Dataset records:
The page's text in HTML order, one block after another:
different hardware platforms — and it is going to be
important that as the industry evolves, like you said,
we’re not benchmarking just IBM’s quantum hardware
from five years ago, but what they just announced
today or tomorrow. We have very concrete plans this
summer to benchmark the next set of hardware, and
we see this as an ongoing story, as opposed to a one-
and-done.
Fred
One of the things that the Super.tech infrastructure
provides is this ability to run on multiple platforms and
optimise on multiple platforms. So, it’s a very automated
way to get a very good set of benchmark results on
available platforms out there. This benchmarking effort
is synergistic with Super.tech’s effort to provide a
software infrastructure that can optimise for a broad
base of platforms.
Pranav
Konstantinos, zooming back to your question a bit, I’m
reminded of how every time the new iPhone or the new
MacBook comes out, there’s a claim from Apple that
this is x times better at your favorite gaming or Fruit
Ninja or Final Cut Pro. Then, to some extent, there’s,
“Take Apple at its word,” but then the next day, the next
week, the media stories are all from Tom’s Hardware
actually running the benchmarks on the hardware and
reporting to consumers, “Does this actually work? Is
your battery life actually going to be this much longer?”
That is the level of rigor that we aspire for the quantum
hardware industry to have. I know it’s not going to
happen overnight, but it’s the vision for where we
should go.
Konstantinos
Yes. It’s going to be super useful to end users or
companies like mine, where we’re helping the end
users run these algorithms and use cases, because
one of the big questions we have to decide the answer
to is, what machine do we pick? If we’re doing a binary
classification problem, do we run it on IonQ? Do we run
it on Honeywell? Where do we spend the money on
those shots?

* What to produce
The expected response reproduces all of the data precisely.

* Answer to this exercise
The page's text in HTML order, one block after another:
different hardware platforms — and it is going to be
important that as the industry evolves, like you said,
we’re not benchmarking just IBM’s quantum hardware
from five years ago, but what they just announced
today or tomorrow. We have very concrete plans this
summer to benchmark the next set of hardware, and
we see this as an ongoing story, as opposed to a one-
and-done.
Fred
One of the things that the Super.tech infrastructure
provides is this ability to run on multiple platforms and
optimise on multiple platforms. So, it’s a very automated
way to get a very good set of benchmark results on
available platforms out there. This benchmarking effort
is synergistic with Super.tech’s effort to provide a
software infrastructure that can optimise for a broad
base of platforms.
Pranav
Konstantinos, zooming back to your question a bit, I’m
reminded of how every time the new iPhone or the new
MacBook comes out, there’s a claim from Apple that
this is x times better at your favorite gaming or Fruit
Ninja or Final Cut Pro. Then, to some extent, there’s,
“Take Apple at its word,” but then the next day, the next
week, the media stories are all from Tom’s Hardware
actually running the benchmarks on the hardware and
reporting to consumers, “Does this actually work? Is
your battery life actually going to be this much longer?”
That is the level of rigor that we aspire for the quantum
hardware industry to have. I know it’s not going to
happen overnight, but it’s the vision for where we
should go.
Konstantinos
Yes. It’s going to be super useful to end users or
companies like mine, where we’re helping the end
users run these algorithms and use cases, because
one of the big questions we have to decide the answer
to is, what machine do we pick? If we’re doing a binary
classification problem, do we run it on IonQ? Do we run
it on Honeywell? Where do we spend the money on
those shots?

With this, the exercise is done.